Q: Tell me about your new job at Hopkins. What will you be doing? What excites you most about the role?

A: First, thanks for having me “on” three questions! I read these all the time! Honored to be here, Josh!

Yes, I started a new role on April 1 at Johns Hopkins University, continuing my apparent new tradition of only working at universities where I have personally attended; haha. As you may recall, I’m a proud graduate of the University of Florida, my last employer, and after I got my bachelor’s at UF in 1993, I next attended graduate school at Johns Hopkins. It’s funny how your career path will reveal itself. Never would have predicted these roles, but I’m absolutely thrilled to be back at Hopkins. (UPenn, take note?)

The Krieger School at Hopkins is at a fascinating convergence of prestige and exploding relevance given its incredible talent across so many disciplines at a time when strategic interdisciplinary approaches are essential to humanity’s handling of historical change events from the rise of artificial intelligence to climate change and adaptation to even the current state of democracy worldwide. What a moment for Johns Hopkins. I’m delighted to have an opportunity to return and see where I may assist as Krieger decides how to position its academic offerings. The challenges we face are many but also, in particular, how might Krieger continue to meet the needs of new and often-shifting careers of adults (see workforce needs), and in particular as the access to college credentials (and the redefinition of college) debate churns.

My role as executive director of AAP strategy and graduate programs will be focused on how Krieger can maximize its impact across all departments, yet each in their own unique ways over the next 2 to 5 years at first but mindful of our next 10-year arc. We’ll be looking at how faculty want to address all of the above challenges (and calls to action!) via summer programs, residential master’s, and online or hybrid programs of all shapes and sizes. But what I’m most excited about is that we’ll do this as one concerted academic strategy as a division at Hopkins. I’ll be assisting departments as they think about their academic offerings going forward and how they want to serve students best.

Personally, after leading UF Online, I’m delighted to see Hopkins merging their online strategy into an overarching academic, multi-modal strategy, with faculty in the lead. I’m thrilled to be a part of it. We’re going to do wonderful things for the current and future Blue Jays!

Q: You are moving to Hopkins from your previous role as Senior Assistant Provost and Director of UF Online. Can you share with us your educational and professional path?

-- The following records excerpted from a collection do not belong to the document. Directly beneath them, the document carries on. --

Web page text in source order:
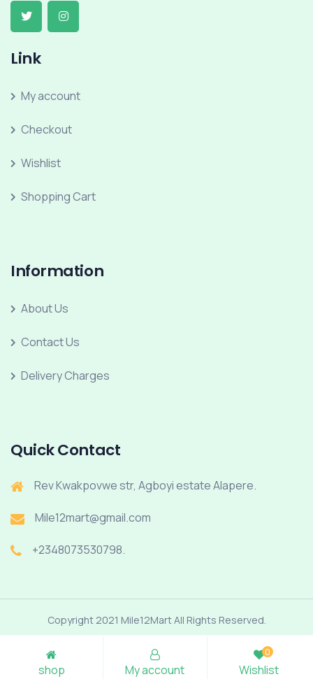
Link
My account
Checkout
Wishlist
Shopping Cart
Information
About Us
Contact Us
Delivery Charges
Quick Contact
Rev Kwakpovwe str, Agboyi estate Alapere.
Mile12mart@gmail.com
+2348073530798.
Copyright 2021 Mile12Mart All Rights Reserved.
shop My account Wishlist
0

A: Like many of us, my career path is the epitome of “there wasn’t a degree for that back then” and a reminder, a testament to the cornerstone value of a bachelor’s degree from a top College of Arts and Sciences. I find myself uniquely useful, therefore, in conversations where we talk about the appropriate design of degree program offerings since we “don’t know what the jobs of the future even are yet” because there certainly wasn’t a pathway for senior assistant provosts of online programs back in 1993. I would like to think that I’m one of many who can actually point to the value of their degree, its core experiences, and explain how those vital components not only shaped my next move but also have paid dividends over a lifetime to date. When I arrived at college—in the UF Honors program—they required us to go to the computer lab and get a thing called an email account. How bizarre! And the rest is history.

After undergrad at UF, I attended the Johns Hopkins Whiting School of Engineering for my master’s degree, eager to gain greater quantitative and technical knowledge in systems engineering with a focus on environmental science and policy after my undergrad in social science (political science). My hope was to combine my bachelor’s of arts with my master’s of science to be a force to be reckoned with in furthering environmental protection. At the time, I never thought I’d go on to earn a doctorate. That came much later!

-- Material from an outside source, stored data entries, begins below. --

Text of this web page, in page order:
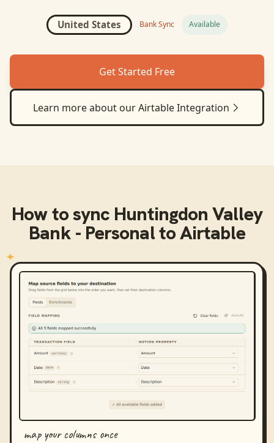
United States Bank Sync Available
Get Started Free
Learn more about ourAirtableIntegration
How to sync Huntingdon Valley
Bank - PersonaltoAirtable
map your columns once
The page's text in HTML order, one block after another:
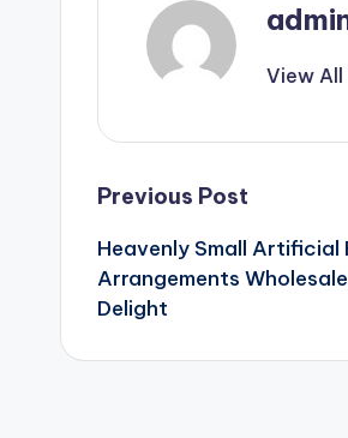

But this first leap from a social science bachelor’s to a graduate engineering department was probably one of my first leaps from a familiar field to a completely new one, complete with all the joys of culture shock that it entails. I loved my time at Hopkins, but geez, I was cut no slack and had to quickly learn to think like an engineer, just like my grad school peers who came to graduate study with an undergrad in engineering.

That experience taught me a lot, quite literally, but also left me profoundly grateful for what Hopkins was doing at that time: offering a completely interdisciplinary department with graduate students from across fields to ultimately study engineering from so many interdisciplinary perspectives, from public health to human geography to systems engineering and more. I’m proud that so many excellent friends and colleagues emerged from that department—the Department of Geography and Environmental Engineering at that time—many of whom are top leaders in their fields today. I wouldn’t trade that experience for the world.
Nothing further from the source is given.